Phoenix Diaries: The Chapter Where I’m Not Okay (But I’m Still Here)
The messy, unresolved, wildly inconvenient middle.
Phoenix Diaries
Personal stories of transformation, heartbreak, and rebuilding from ground zero.
There is a space no one prepares you for.
It's not grief, exactly. It's not healing, either. It's the weird, stretched-out purgatory between who you were and whoever the hell you're about to become. It's not a breakdown. It's not a breakthrough. It's the middle. The messy, unresolved, wildly inconvenient middle.
This is where I live now.
One book of my life has ended. Fully. Gone. I didn't just finish a chapter; I turned the last page of a story I had never thought would end. And now, I'm not beginning a new chapter. I'm writing an entirely new book. Blank pages. A different genre. One paragraph at a time.
And right now? I'm somewhere in the opening scene, where the character is standing in the middle of the kitchen at 11:04 am, still in yesterday's pyjamas and stink, wondering what the plot is. Everyone talks about the Phoenix rising. No one tells you about the part where she's sitting in soot with no feathers, wondering if she should try to become a dragon instead!
(I mean... I'd be a badass dragon.)
I'm 45. And time hits differently now. I can see the end of the road from here. Not close enough to panic, but close enough to stop pretending I'm not afraid. My knees crack louder. My hormones don't whisper—they riot. Hello, perimenopause! My face is changing. My body is shifting. My energy has become a sacred currency. There is no more pretending I'll get to it "someday."
And yet, while everything is screaming start again, my nervous system is still dragging its feet through the ruins. It hasn't caught up.
There are days I feel brave, days when I think, "Hell yes, I can do this." There are days when my courage shows up first, throws the covers off, and tells the fear to sit the fuck down.
And then there are days when I feel like I'm crumbling under the weight of it all, where brushing my teeth feels like a bold act of rebellion. Where I cry in the grocery store because they're out of coconut milk, but really, it's not about the coconut milk, is it?
Sometimes, I wonder if the light I saw ahead was just a trick of the glare.
Where the roller coaster of emotion jerks me from, maybe I've got this to what the fuck am I doing before I've even made my matcha in the morning.

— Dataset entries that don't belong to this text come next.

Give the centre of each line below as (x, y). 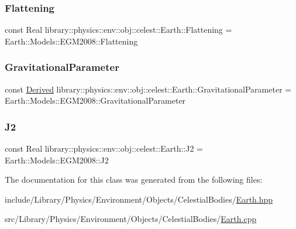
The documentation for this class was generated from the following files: (134, 180)
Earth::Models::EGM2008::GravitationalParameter (95, 100)
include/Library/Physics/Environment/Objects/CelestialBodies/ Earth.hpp (139, 199)
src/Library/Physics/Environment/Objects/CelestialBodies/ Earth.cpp (131, 219)
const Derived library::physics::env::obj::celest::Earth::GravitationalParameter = (148, 89)
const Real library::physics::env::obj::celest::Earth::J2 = (104, 148)
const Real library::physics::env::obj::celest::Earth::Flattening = (118, 30)
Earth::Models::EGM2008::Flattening (71, 41)
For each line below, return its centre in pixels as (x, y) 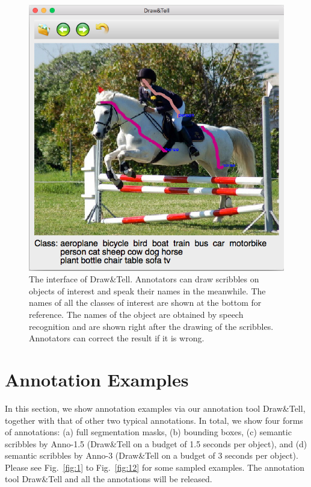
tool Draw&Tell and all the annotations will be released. (109, 479)
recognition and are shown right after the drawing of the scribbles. (151, 326)
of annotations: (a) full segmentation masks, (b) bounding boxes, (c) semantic (148, 432)
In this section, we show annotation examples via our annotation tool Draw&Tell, (155, 408)
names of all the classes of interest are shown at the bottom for (145, 302)
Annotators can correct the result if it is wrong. (117, 338)
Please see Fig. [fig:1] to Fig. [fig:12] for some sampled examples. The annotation (155, 467)
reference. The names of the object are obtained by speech (136, 314)
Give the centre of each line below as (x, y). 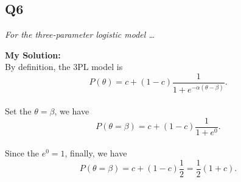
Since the (22, 153)
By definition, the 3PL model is (64, 67)
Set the (18, 110)
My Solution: (33, 54)
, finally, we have (96, 153)
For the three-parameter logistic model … (80, 34)
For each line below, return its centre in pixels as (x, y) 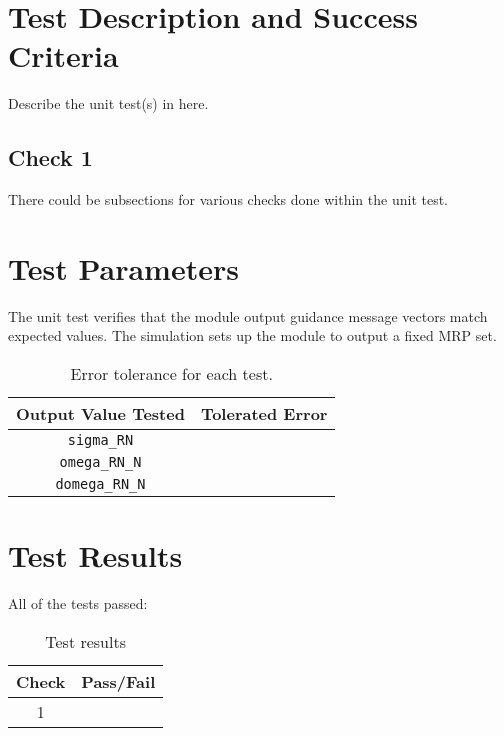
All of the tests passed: (78, 603)
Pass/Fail (118, 681)
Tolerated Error (264, 414)
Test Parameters (123, 267)
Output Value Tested (100, 414)
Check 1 (50, 157)
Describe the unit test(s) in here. (108, 103)
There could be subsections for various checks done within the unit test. (228, 199)

And the exhaustion—oh, the exhaustion.
I have never felt tired like this.
It's not just a lack of sleep. It's soul-level, bone-deep, grief-lined fatigue. It lives in my skin, my thoughts, my jaw. It's emotional, physical, mental, hormonal. Every cell in my body whispers, "Please, not today."
And still—
I'm here.
I'm writing, I'm creating.
I'm laughing at the absurdity of it all, me, trying to build a new life like I'm in some divine boot camp for late bloomers.
I'm still finding slivers of beauty:
In the grocery store flowers, I can't afford but I buy them anyway.
In the texts from friends who still believe in me (how I love my friends).
In a meme that makes me laugh through my mascara.
In the way the sun hits my tea at 2:14 pm, like it's trying to remind me: you're alive, babe. Keep going.
I'm still getting up, even if I don't bounce.
Still letting my heart crack open, even if no one sees it.
Still choosing not to turn to stone.
This chapter isn't neat. It's not inspiring. It might not even have a plot yet.
But it's real.
And it's mine.
If you are in your own in-between, if you're staring at the ceiling at midnight, wondering if this is what reinvention feels like, if you're rebuilding a life with shaky hands and a stubborn heart.
You're not alone.
This chapter sucks.
But we're still here.
And maybe that's the most radical thing we can say right now:
I'm not okay. But I'm still here.
And above all the clouds?
There is still a blue sky.
xo,
Tanya



The level of tired you describe—SAME. This whole year has been a lot, so grateful to not be alone in it all. I appreciate your candor about the messy middle. Thanks so much for sharing.